• _Task directions_
Would you mind restating all of the records word for word, skipping the pictures?

= = = = =

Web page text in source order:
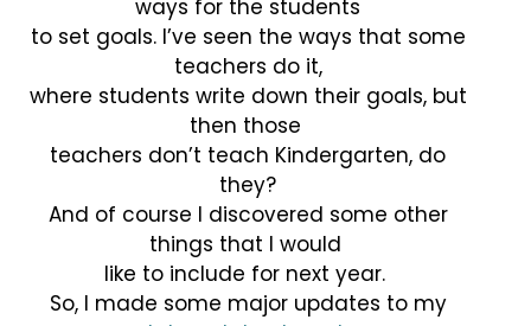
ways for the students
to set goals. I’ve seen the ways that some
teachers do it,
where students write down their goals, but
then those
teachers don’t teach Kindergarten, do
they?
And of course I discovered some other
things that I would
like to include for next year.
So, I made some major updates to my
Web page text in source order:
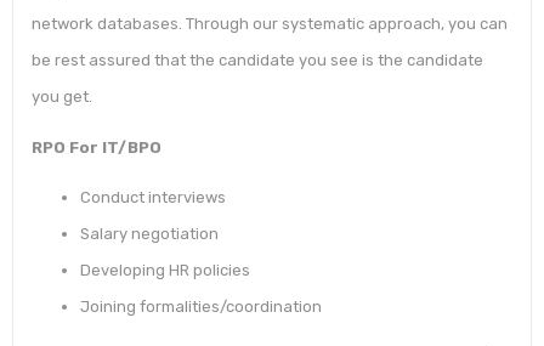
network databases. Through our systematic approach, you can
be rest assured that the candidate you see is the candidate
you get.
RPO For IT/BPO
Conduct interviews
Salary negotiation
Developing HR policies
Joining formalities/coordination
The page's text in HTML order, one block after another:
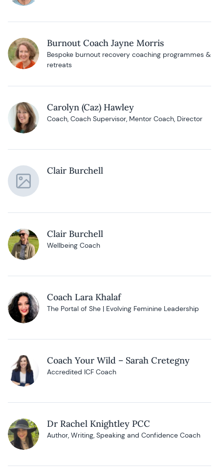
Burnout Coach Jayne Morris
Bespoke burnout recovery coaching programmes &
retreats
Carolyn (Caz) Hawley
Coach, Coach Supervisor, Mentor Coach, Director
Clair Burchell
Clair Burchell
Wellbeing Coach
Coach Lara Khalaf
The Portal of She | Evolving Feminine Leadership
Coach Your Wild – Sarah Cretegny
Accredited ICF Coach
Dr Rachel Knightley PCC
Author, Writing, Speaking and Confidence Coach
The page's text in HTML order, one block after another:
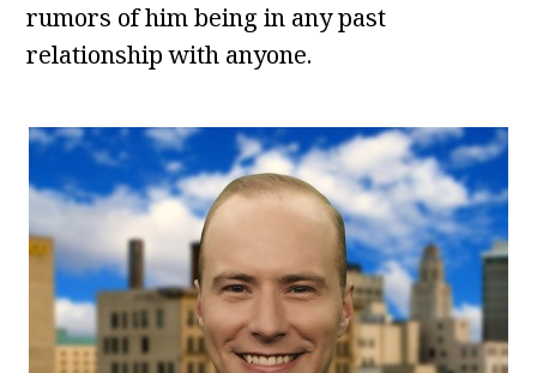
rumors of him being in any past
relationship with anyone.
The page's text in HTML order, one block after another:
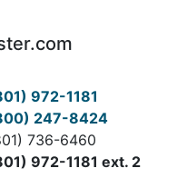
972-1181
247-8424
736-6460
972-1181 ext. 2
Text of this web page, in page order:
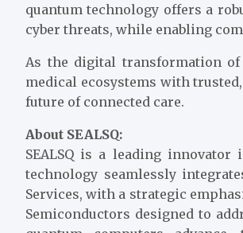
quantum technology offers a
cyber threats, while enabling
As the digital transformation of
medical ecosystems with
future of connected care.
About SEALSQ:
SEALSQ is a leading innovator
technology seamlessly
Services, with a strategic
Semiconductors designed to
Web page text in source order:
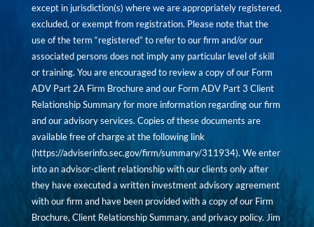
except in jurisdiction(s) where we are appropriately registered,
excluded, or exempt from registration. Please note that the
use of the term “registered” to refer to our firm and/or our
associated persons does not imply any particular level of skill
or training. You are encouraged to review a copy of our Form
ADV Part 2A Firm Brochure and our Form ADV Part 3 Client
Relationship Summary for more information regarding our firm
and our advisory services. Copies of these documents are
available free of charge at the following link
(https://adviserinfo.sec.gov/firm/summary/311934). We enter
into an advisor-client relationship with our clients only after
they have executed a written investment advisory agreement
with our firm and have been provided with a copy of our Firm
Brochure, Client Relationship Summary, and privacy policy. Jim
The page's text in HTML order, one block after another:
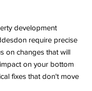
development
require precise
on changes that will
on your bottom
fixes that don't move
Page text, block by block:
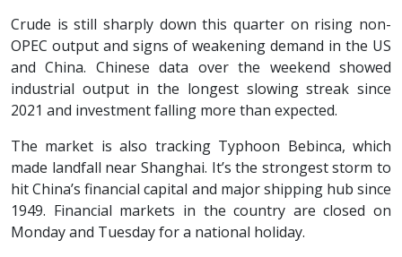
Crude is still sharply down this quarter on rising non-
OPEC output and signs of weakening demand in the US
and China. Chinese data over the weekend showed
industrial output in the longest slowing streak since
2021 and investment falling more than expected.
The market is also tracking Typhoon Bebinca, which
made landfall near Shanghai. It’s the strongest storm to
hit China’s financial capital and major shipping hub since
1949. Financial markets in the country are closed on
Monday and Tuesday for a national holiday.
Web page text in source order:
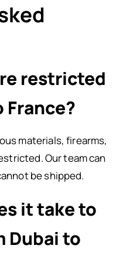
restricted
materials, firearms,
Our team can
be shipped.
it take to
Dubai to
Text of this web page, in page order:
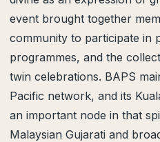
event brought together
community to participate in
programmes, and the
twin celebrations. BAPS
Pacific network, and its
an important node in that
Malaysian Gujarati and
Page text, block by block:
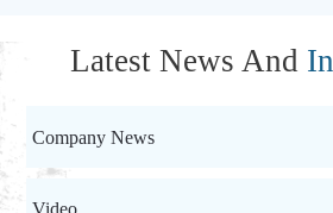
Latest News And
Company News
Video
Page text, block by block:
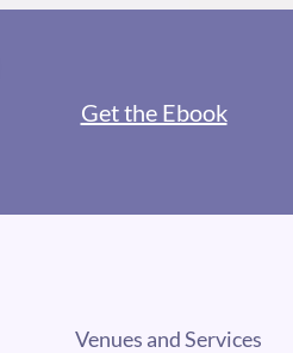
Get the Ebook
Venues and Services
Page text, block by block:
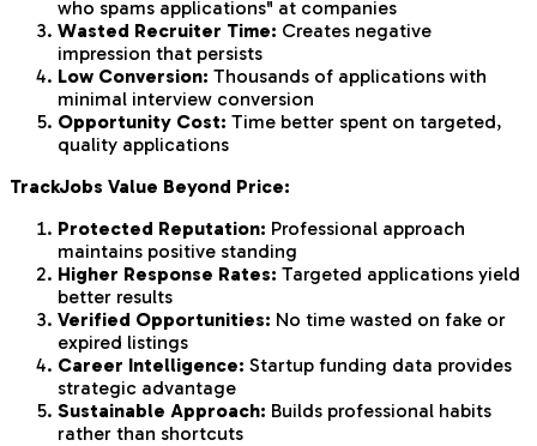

= = = = =

• _Your solution_
Web page text in source order:
ways for the students
to set goals. I’ve seen the ways that some
teachers do it,
where students write down their goals, but
then those
teachers don’t teach Kindergarten, do
they?
And of course I discovered some other
things that I would
like to include for next year.
So, I made some major updates to my
Web page text in source order:
network databases. Through our systematic approach, you can
be rest assured that the candidate you see is the candidate
you get.
RPO For IT/BPO
Conduct interviews
Salary negotiation
Developing HR policies
Joining formalities/coordination
The page's text in HTML order, one block after another:
Burnout Coach Jayne Morris
Bespoke burnout recovery coaching programmes &
retreats
Carolyn (Caz) Hawley
Coach, Coach Supervisor, Mentor Coach, Director
Clair Burchell
Clair Burchell
Wellbeing Coach
Coach Lara Khalaf
The Portal of She | Evolving Feminine Leadership
Coach Your Wild – Sarah Cretegny
Accredited ICF Coach
Dr Rachel Knightley PCC
Author, Writing, Speaking and Confidence Coach
The page's text in HTML order, one block after another:
rumors of him being in any past
relationship with anyone.
The page's text in HTML order, one block after another:
972-1181
247-8424
736-6460
972-1181 ext. 2
Text of this web page, in page order:
quantum technology offers a
cyber threats, while enabling
As the digital transformation of
medical ecosystems with
future of connected care.
About SEALSQ:
SEALSQ is a leading innovator
technology seamlessly
Services, with a strategic
Semiconductors designed to
Web page text in source order:
except in jurisdiction(s) where we are appropriately registered,
excluded, or exempt from registration. Please note that the
use of the term “registered” to refer to our firm and/or our
associated persons does not imply any particular level of skill
or training. You are encouraged to review a copy of our Form
ADV Part 2A Firm Brochure and our Form ADV Part 3 Client
Relationship Summary for more information regarding our firm
and our advisory services. Copies of these documents are
available free of charge at the following link
(https://adviserinfo.sec.gov/firm/summary/311934). We enter
into an advisor-client relationship with our clients only after
they have executed a written investment advisory agreement
with our firm and have been provided with a copy of our Firm
Brochure, Client Relationship Summary, and privacy policy. Jim
The page's text in HTML order, one block after another:
development
require precise
on changes that will
on your bottom
fixes that don't move
Page text, block by block:
Crude is still sharply down this quarter on rising non-
OPEC output and signs of weakening demand in the US
and China. Chinese data over the weekend showed
industrial output in the longest slowing streak since
2021 and investment falling more than expected.
The market is also tracking Typhoon Bebinca, which
made landfall near Shanghai. It’s the strongest storm to
hit China’s financial capital and major shipping hub since
1949. Financial markets in the country are closed on
Monday and Tuesday for a national holiday.
Web page text in source order:
restricted
materials, firearms,
Our team can
be shipped.
it take to
Dubai to
Text of this web page, in page order:
event brought together
community to participate in
programmes, and the
twin celebrations. BAPS
Pacific network, and its
an important node in that
Malaysian Gujarati and
Page text, block by block:
Latest News And
Company News
Video
Page text, block by block:
Get the Ebook
Venues and Services
Page text, block by block:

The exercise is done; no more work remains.